She would gather her children round and try to explain, as gently as she could, that their father wouldn’t be coming home, that he was stabbed in the belly, then he was shotgunned in the back, then an arrow went through his head, then he was blown up, then he was grabbed by an alligator and shaken back and forth like a rag doll before a giant eagle stole him from the alligator and carried him off to her nest, where he was pulled apart and fed to the eagle babies. Who excreted him.
She would go to the hutch and take down the pirate’s favorite goblet, made out of a missionary’s skull, and present it to her little boy. “I think he would want you to have this,” she would say.
I did something I hadn’t done in a long time: I broke down and cried like a baby. I hugged Don. He patted me on the back. I burped up some food on his shoulder.
Fishing
DON AND Leilani didn’t seem to share my emotional turmoil. They were more concerned with fixing the engine and moving cargo around so we could break free of the riverbank. I wish I could be that way.

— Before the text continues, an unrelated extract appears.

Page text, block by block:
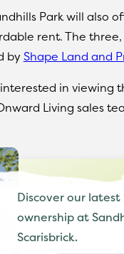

I had to do something to get Leilani’s attention. What does a woman love to see flopped down on the table in front of her? A fish, right? A fish that she could clean and season and cook and set before you, and hope more than anything that you liked.
I made a fishing pole out of an antenna thing from the boat. For fishing line, I used some wire connected to the antenna. For a hook, I used some gizmo from the radio.
Right away I hooked something big. It took me forever to pull it in. I finally got it to the surface so I could get a look at it. It was a dead pirate. A good-sized one, too. I released him. He drifted away, to fight another day.
Drums
DON AND Leilani finally got the engine fixed. But when they started it up, I smelled smoke. “Get out, she’s going to blow!” I yelled. We scrambled out of the boat and plunged headlong into the bushes. But the boat didn’t blow up. We got up, dusted ourselves off, and cautiously approached the boat. That’s when I got a weird feeling. “Get away!” I shouted. “She’s going to blow again!” We flung ourselves behind rocks and trees. But she didn’t blow that time, either. We were lucky.
Lured on by the Golden Monkey, and the chance that Leilani might take another outdoor shower, we sailed on. Deeper and deeper into the bowels of Hawaii. Would we ever come out of the bowels, and if so, would we be in one piece?
My mood brightened when a rainbow appeared over the river. What is it about a rainbow that enchants us and yet frightens us? If I knew that, I’d be a rich man. The rainbow turned into a double rainbow. Would it turn into a triple rainbow? I crossed my fingers. No, just a double rainbow. I hung my head in disappointment.
That night we heard drums. They were louder this time, which Don said was because we were closer and not because they were using bigger drums.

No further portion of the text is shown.